Computation of particle kinematics

The RNN, Transformer, and SIR-PF outputs are analysed to extract the kinematics from the fitted tracks. The performance of the methods depends on the accuracy of the fitted nodes compared to the true track trajectories. The same procedure has been applied to the nodes fitted with the different algorithms for a fair comparison.

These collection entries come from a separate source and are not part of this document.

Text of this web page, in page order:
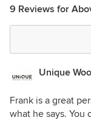
9 Reviews for
Unique
Frank is a great
what he says. You
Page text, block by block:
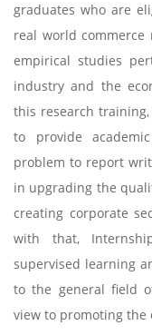
graduates who are
real world
empirical studies
industry and the
this research
to provide
problem to report
in upgrading the
creating corporate
with that,
supervised learning
to the general field
view to promoting
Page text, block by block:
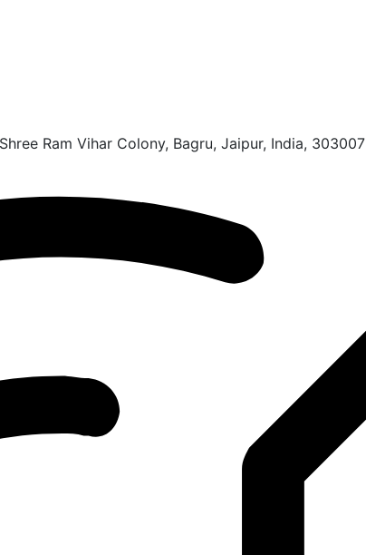
Ram Vihar Colony, Bagru, Jaipur, India, 303007
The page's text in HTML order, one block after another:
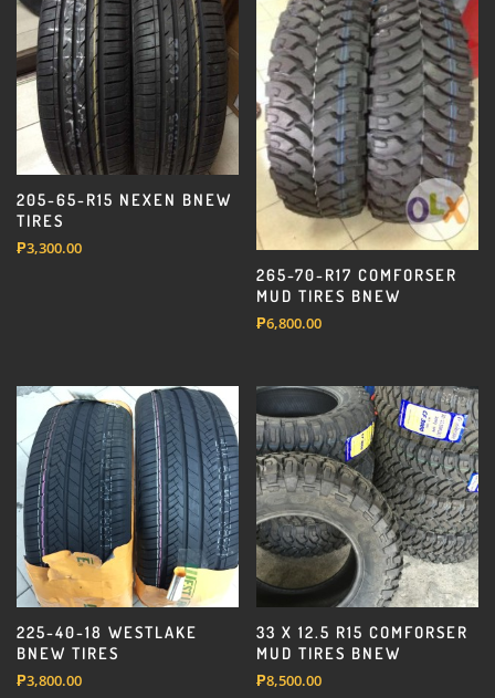
205-65-R15 NEXEN BNEW
TIRES
₱3,300.00
265-70-R17 COMFORSER
MUD TIRES BNEW
₱6,800.00
225-40-18 WESTLAKE
BNEW TIRES
₱3,800.00
33 X 12.5 R15 COMFORSER
MUD TIRES BNEW
₱8,500.00
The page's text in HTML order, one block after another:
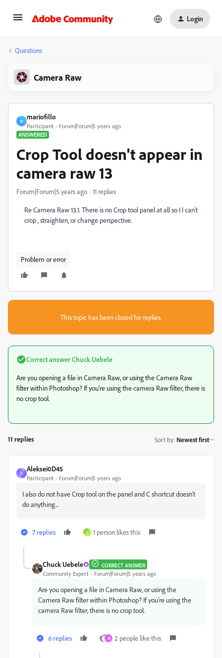
Login
Questions
Camera Raw
M
mariofillo
Participant
Forum|Forum|5 years ago
ANSWERED
Crop Tool doesn't appear in
camera raw 13
Forum|Forum|5 years ago 11 replies
Re Camera Raw 13.1. There is no Crop tool panel at all so I I can't
crop , straighten, or change perspective.
Problem or error
This topic has been closed for replies.
Correct answerChuck Uebele
Are you opening a file in Camera Raw, or using the Camera Raw
filter within Photoshop? If you're using the camera Raw filter, there is
no crop tool.
11 replies Sort by: Newest first
A
Aleksei0D45
Participant Forum|Forum|5 years ago
I also do not have Crop tool on the panel and C shortcut doesn't
do anything...
7 replies C 1 person likes this
Chuck Uebele CORRECT ANSWER
Community Expert Forum|Forum|5 years ago
Are you opening a file in Camera Raw, or using the
Camera Raw filter within Photoshop? If you're using the
camera Raw filter, there is no crop tool.
6 replies N 2 people like this
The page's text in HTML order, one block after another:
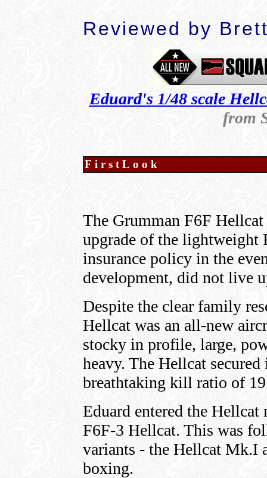
Reviewed by
Eduard's 1/48 scale
from
FirstLook
The Grumman F6F Hellcat
upgrade of the lightweight
insurance policy in the
development, did not live
Despite the clear family
Hellcat was an all-new
stocky in profile, large,
heavy. The Hellcat
breathtaking kill ratio of
Eduard entered the
F6F-3 Hellcat. This was
variants - the Hellcat Mk.I
boxing.
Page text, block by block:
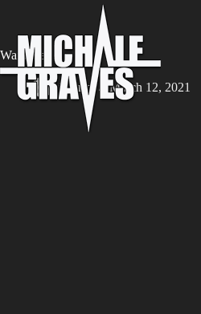
Wanderer
iw8rm March 12, 2021
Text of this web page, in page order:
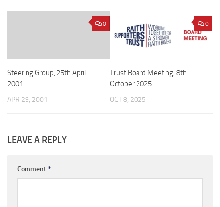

The following steps have been followed to perform the physics analysis, that is, particle identification (PID), momentum reconstruction and charge identification (charge ID):

  1. 1.

    Extract 'track' nodes: the input 3D hits can be divided into two categories: (1) track hits, directly crossed by the charged particle, (2) crosstalk hits, caused by the leakage of scintillation light from the cube containing the charged particle. After the track is fitted, the 3D hits are identified as track-like if there is a scintillator cube with a particular energy deposition that contains the fitted node. The remaining nodes are classified as non-track, and they include crosstalk hits. The scintillation light observed in a non-track hit is summed to the nearest track hit. The position of the fitted node is then used to compute the stopping power (dE/dx).

  2. 2.

    Node energy smoothing: the energy of the remaining 'track' nodes is smoothed in order to eliminate fluctuations due, for example, to the different path lengths travelled by the particle in the adjacent cubes (the scintillation light in a cube is nearly proportional to the distance travelled by the particle). The smoothing of an energy node is performed by applying an average over the energy of nearby nodes weighted by a Gaussian distribution function of the respective distance.

  3. 3.

    Particle identification and momentum regression: a gradient-boosted decision tree (GBDT)61, available in the TMVA package of the CERN ROOT analysis software (, was used to perform the particle identification and the momentum regression. The GBDT input parameters were chosen as (1) the first 5 and the last ten fitted node energies along the track; (2) the neighbouring node distances of those 15 nodes; (3) the track total length and energy deposition. Two independent GBDTs with the same structure were trained to reconstruct the primary particle type (muon, proton, pion or electron, classification) and its initial momentum (regression).

The electric charge of the particle was identified by measuring the deflection of the track projected to the plane perpendicular to the magnetic field. The convex or concave deflection implies either a positive or a negative charge, where the positions of the fitted nodes were used.

The momentum reconstruction from the track curvature produced by the magnetic field was estimated for the resolutions provided by different track fitters and studied for different configurations by using parameterised formulas that incorporate the spatial resolution from tracking in a magnetic field as well as the multiple scattering in dense material62,63, that have been shown to reproduce data well enough for sensitivity studies.